Unfortunately, I am not new to car problems, or waiting for tow trucks (AAA employees are probably taking bets on when I’ll pass the 1,000- mile towing mark), so the fact I had to wait did not phase me.
However, I became increasingly irritated with the people who stopped behind me and proceeded to honk.
Couldn’t they see I was stalled?
I waved several people on, and had to get out of the car and wave one young lady on, who simply did not understand.
Forty-five minutes into my wait, my flashers decided they had done enough flashing for the night, and stopped.
If people didn’t get the hint when my flashers were on, I didn’t want to think of all the arm waving I’d have to do when they were off.
Thankfully, my dad arrived shortly after my flashers died, and I made him park in the lane behind the van and put his flashers on.
My dad was not satisfied that the flashers in the van weren’t working, so he tried them again.
As we sat behind the van, the flashers would flash once in awhile, but not continually.
Then, I started wondering if they had been doing that the whole time.
If they had, it made more sense that people couldn’t see them. And even if they were working the whole time, the streetlights on the corner were bright, and it was hard to see the flashers.
Now, I could dwell on the negatives of this experience. The fact that it was cold out, I had to wait an hour and a half for a tow truck, and that people drove by and gawked at the stalled green van.
Putting it in perspective, I was glad I stalled in a town, at a stop sign, in a turn lane. I was glad that I did not stall in the middle of the country road that I was lost on earlier in the journey because a bridge was closed, and I had to take a detour. (But that is another story.)
However, in my opinion, there is something to be learned from everything in life.
Since I am not a mechanic, I doubt I will learn anything about cars from this, other than it is bad when they don’t start. But I do like to analyze things. Consequently, I have decided a stalled car is not much different than the problems we have in life.
The first time my car stalled while I was sitting in a parking lot, looking at directions. I thought nothing of it, because it started right back up.
Then it stalled while I was driving through a stoplight, which succeeding in getting my attention. But, again, it started right away.
A car cutting out is kind of like when we encounter an issue, but sweep it under the rug, thinking nothing of it, until it crops back up again.
Only when it becomes more serious, like the car forcing me to restart it at every stop sign, while people waited behind me, do we understand it is a problem that needs to be dealt with.
By the time the problem gets too big to ignore, it has already influenced others.
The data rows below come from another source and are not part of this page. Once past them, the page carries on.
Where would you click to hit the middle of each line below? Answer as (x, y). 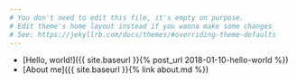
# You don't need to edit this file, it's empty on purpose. (127, 18)
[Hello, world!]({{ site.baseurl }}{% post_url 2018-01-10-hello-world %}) (155, 60)
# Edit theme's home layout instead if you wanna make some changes (141, 26)
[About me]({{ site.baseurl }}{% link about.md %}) (116, 69)
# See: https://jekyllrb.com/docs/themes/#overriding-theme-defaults (143, 34)
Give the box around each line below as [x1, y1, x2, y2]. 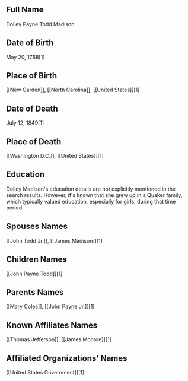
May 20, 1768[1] [6, 53, 45, 61]
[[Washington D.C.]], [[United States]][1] [6, 153, 104, 160]
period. [6, 204, 24, 211]
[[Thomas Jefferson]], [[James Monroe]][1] [6, 336, 111, 343]
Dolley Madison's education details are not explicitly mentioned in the [6, 185, 176, 192]
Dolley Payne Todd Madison [6, 20, 75, 27]
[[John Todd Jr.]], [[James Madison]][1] [6, 237, 103, 244]
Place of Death [6, 136, 62, 147]

When my car finally wouldn’t start, I held up traffic behind me.
Frustrated that I could not start my car, or figure out how to fix it, I became irritated with others who sat behind me, not knowing I was stalled.
Sometimes, it is easier to let our own problems envelope us, which we think are obvious to everyone else, but are not.
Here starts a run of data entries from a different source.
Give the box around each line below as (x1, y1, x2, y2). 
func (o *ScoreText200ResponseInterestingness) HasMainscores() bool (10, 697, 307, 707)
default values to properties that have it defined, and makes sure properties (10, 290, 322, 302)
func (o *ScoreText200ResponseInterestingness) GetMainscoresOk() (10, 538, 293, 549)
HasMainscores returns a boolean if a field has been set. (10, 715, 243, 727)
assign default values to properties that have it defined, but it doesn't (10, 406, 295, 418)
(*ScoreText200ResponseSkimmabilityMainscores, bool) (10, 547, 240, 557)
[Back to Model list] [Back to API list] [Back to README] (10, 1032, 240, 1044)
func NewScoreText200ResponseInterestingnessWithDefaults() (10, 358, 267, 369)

Even when we think we are asking for help, other people can’t see the signs, because of distractions. Much like people couldn’t see my flashers because of the streetlights.
People can also become impatient with others who are dealing with a problem, because they don’t know. Like the people who were honking at me, who were too busy trying to get where they were going, to realize my situation.
So, I guess I learned three things from my stalled green van. If you ignore your problems, they will eventually catch up with you. Be patient with people, they might be dealing with a problem you can’t see.
And, only a writer could turn a failed alternator into a psychology of life.
Please excuse me
I believe that knowledge is power, so I would like to thank a diligent reader for pointing out a faux pas in my column last week.
I mistakenly used the word “passed” in reference to the Supreme Court’s ruling on eminent domain.
I am aware the Supreme Court actually rules on laws, as stated in the beginning paragraph of my column.
Please accept my apology for this oversight. My opinion on the issue remains unchanged.